A new study that was published on Monday, October 2 in Proceedings of the National Academy of Sciences showed that scientists were able to discover a place where radioactive material from the 2011 Fukushima Daiichi nuclear power plant mishap had gravitated to – in sands and brackish groundwater near beaches that reached up to 60 miles away.
The research team that was composed of Ken Buesseler, Matthew Charette, and Virginie Sanial of the Woods Hole Oceanographic Institution and Seiya Nagao of Kanazawa University concluded that high amounts of radioactive cesium-137 that were released into the air in 2011 were mobilized along the coasts by ocean currents.
“No one is exposed to, or drinks, these waters, and thus public health is not of primary concern here”, however, “this new and unanticipated pathway for the storage and release of radionuclides to the ocean should be taken into account in the management of coastal areas where nuclear power plants are situated,” the researchers said.
Weeks after the accident, waves brought the cesium in these highly contaminated waters onto the beach coast, where the cesium ended up becoming stuck to the sand grains’ surface. Cesium-filled sand settled on the beaches and in the brackish, slightly salty mixture of fresh water and salt water beneath the beaches.
However, in salt water, cesium no longer settled in the sand, so when more recent waves brought in salty seawater from the ocean, the brackish water underneath the beaches became salty enough to free cesium in the sand, and so cesium was carried back into the ocean.
“No one expected that the highest levels of cesium in ocean water today would be found not in the harbor of the Fukushima Daiichi nuclear power plant, but in the groundwater many miles away below the beach sands,” Sanial said.
The research team gathered sand samples from eight beaches within 60 miles of the Fukushima Daiichi nuclear power plant between 2013 and 2016 by planting three- to seven-foot long tubes into the sand, sucking underlying groundwater, and studying its cesium-137 content.
The researchers found out that the amount of cesium in the groundwater was as much as 10 times higher than the level found in seawater within the harbor of the nuclear power plant itself. The total amount of cesium that got lodged into more than three feet deep of sands is greater than what is found in sediments on the seafloor offshore of the beaches, they added.
A district court in Fukushima made a ruling on Tuesday, October 10 that the Japanese government and Tokyo Electric (Tepco) – which is the electric utility that managed the Fukushima Daiichi nuclear power plant – should pay damages in the amount of $4.4 million to around 2,900 people. (Related: Fukushima update: TEPCO admits radiation leaks will continue for at least three more months, maybe longer.)
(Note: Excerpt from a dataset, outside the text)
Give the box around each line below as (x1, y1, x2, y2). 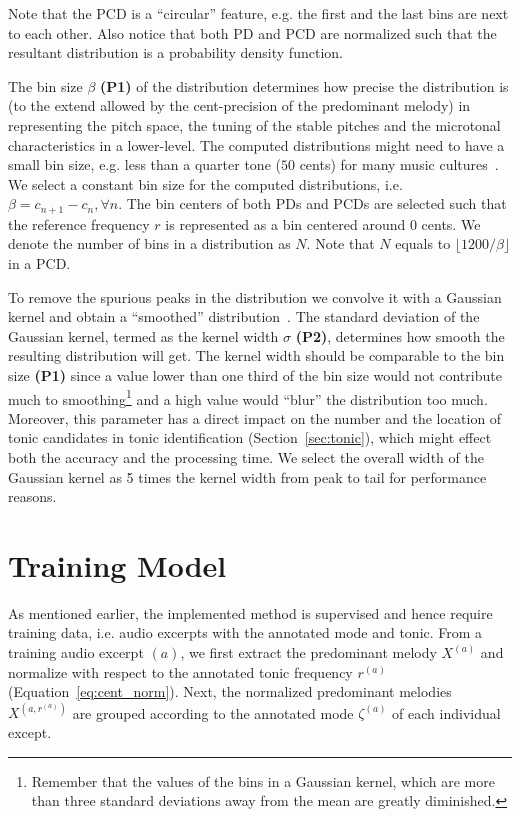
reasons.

To date, said ruling is the largest in about 30 similar lawsuits that were filed by around 12,000 former and current Fukushima residents. The award was given even though many of the plaintiffs did not leave their place of residence after the nuclear disaster.
The nuclear meltdowns at Fukushima Daiichi, which sits on the eastern coast of Japan, happened when 32-foot tsunami waves rushed past the plant’s protective sea walls, destroying buildings and diesel-powered electric generators.
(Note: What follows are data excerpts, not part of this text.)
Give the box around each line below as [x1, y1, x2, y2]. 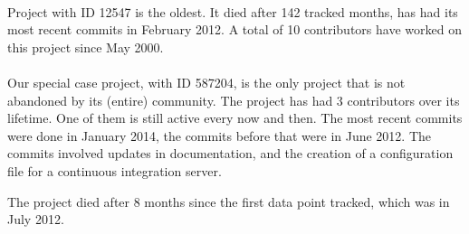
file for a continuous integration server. [7, 161, 222, 180]
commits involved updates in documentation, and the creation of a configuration [7, 144, 454, 163]
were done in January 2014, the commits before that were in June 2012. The [7, 126, 432, 145]
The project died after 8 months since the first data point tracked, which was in [7, 192, 450, 211]
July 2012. [7, 210, 64, 229]
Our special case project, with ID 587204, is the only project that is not [7, 72, 406, 91]
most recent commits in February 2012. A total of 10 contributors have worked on [7, 20, 462, 39]
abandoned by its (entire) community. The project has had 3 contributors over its [7, 90, 460, 109]

Both Tepco and the government said that the government’s own research unit was remiss in properly predicting earthquake movements, and as such is the case, further argued that they could not have possibly taken appropriate measures to guard against the flooding that transpired.
Furthermore, the government said that prior to the nuclear disaster, it did not have the regulatory authority to force Tepco to take anti-flooding protective measures, with Nuclear Regulation Authority general affairs division manager Kazohiro Okuma saying, “We understand the court did not fully acknowledge the government’s defense. We will now regulate power stations properly by applying a new regulation standard, which was created based on the nuclear accident.”